He had written the story more or less as he had said he had intended to. All the characters of our old group were in it. Miss Brandon was the centre, and Kranitski appeared, not as a Swede but as a Russian. I myself flitted across the scene for a moment.

The facts which he related were as far as I knew actually those which had occurred to that group of people during their stay at Haréville two years ago, but the deductions he drew from them, the causes he gave as explaining them, seemed to me at least wide of the mark.

His conception of such of his characters as I knew at all well, and his interpretation of their motives were, in the cases in which I had the power of checking them by my own experience, I considered quite fantastically wrong.

When I had finished reading the book, I sent it to Sabran, and with it the MS. I had written two years ago, and I begged the doctor to read what I had written and to let me know when he had done so, so that we might discuss both the documents and their relation one to the other and to the reality.

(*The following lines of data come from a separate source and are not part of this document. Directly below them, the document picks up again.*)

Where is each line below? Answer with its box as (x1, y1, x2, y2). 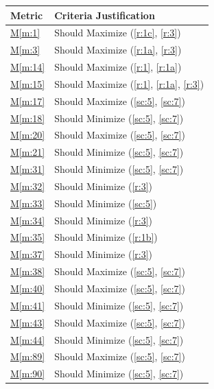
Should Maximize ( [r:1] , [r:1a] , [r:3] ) (54, 76, 204, 91)
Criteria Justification (54, 8, 155, 22)
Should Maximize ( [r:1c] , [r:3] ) (54, 25, 181, 40)
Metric (10, 8, 43, 22)
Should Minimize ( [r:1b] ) (54, 230, 158, 244)
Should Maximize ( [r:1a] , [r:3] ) (54, 43, 182, 57)
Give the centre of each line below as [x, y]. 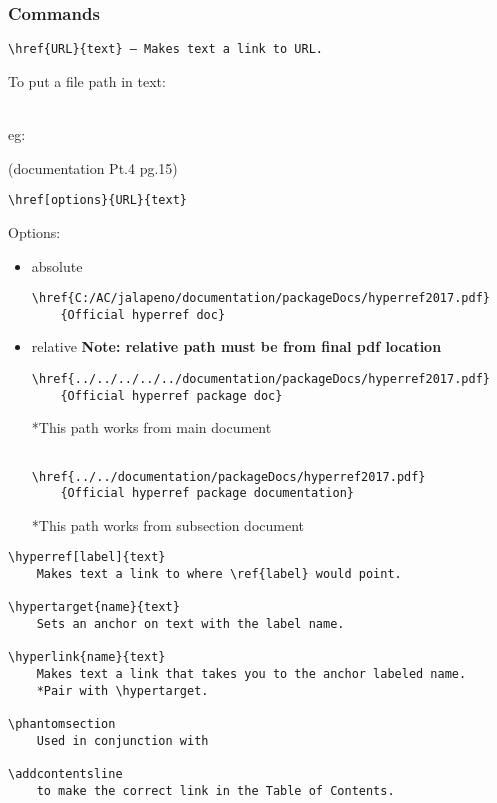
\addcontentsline [65, 774]
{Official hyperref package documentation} [207, 493]
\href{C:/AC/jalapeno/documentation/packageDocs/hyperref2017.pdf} [260, 298]
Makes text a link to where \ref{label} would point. [219, 574]
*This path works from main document [151, 427]
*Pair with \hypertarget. [122, 690]
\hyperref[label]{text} [87, 557]
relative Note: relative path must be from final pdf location [236, 346]
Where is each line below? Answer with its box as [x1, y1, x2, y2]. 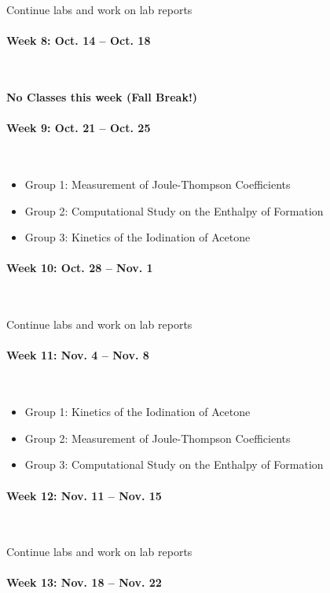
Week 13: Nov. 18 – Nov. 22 [6, 574, 162, 591]
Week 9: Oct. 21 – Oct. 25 [6, 120, 151, 136]
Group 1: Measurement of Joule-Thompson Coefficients [24, 175, 291, 192]
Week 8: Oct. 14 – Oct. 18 [6, 32, 151, 49]
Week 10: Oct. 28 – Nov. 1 [6, 260, 153, 276]
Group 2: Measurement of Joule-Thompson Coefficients [24, 429, 291, 446]
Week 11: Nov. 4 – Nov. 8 [6, 347, 149, 363]
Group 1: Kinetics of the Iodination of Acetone [24, 403, 251, 420]
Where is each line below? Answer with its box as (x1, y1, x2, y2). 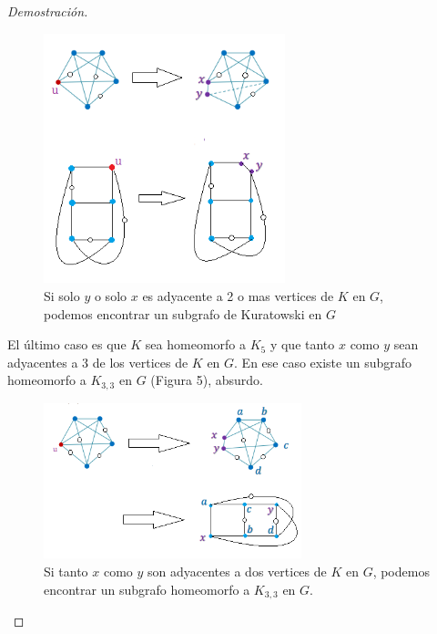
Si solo (44, 286, 80, 305)
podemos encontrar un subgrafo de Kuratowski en (44, 304, 322, 323)
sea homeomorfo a (145, 335, 246, 354)
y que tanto (269, 335, 335, 354)
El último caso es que (7, 335, 127, 354)
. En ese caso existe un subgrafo (234, 352, 412, 371)
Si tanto (44, 561, 88, 580)
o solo (94, 286, 127, 305)
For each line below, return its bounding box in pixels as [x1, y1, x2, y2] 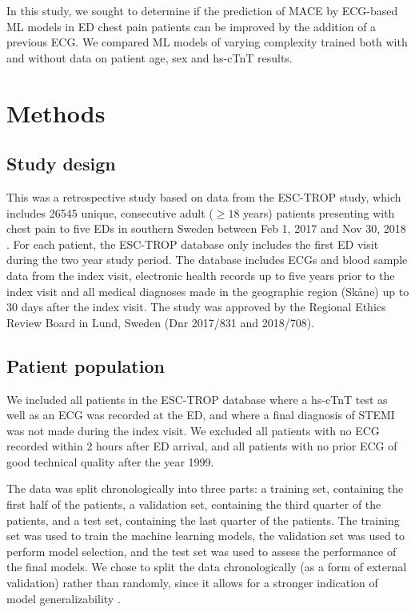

(Note.—Here, in the bound copy of Anthony Kay's Papers, follows the story called Overlooked, by James Rudd.)


OVERLOOKED

By JAMES RUDD.

1

It was the after-luncheon hour at Saint-Yves-les-Bains. The Pavilion, with its large tepid glass dome and polished brass fountains, where the salutary, and somewhat steely, waters flowed unceasingly, the Pompeian pillared "Galeries" were deserted; so were the trim park with its kiosk, where a scanty orchestra played rag-time in the morning and in the evenings; the florid Casino, which denoted the third of the three styles of architecture that distinguished the appendages of the Hôtel de La Source, where a dignified, shabby, white Louis-Philippe nucleus was still to be detected half-concealed and altogether overwhelmed by the elegant improvements and dainty enlargements of the Second Empire and the over-ripe Art Nouveau excrescences of a later period.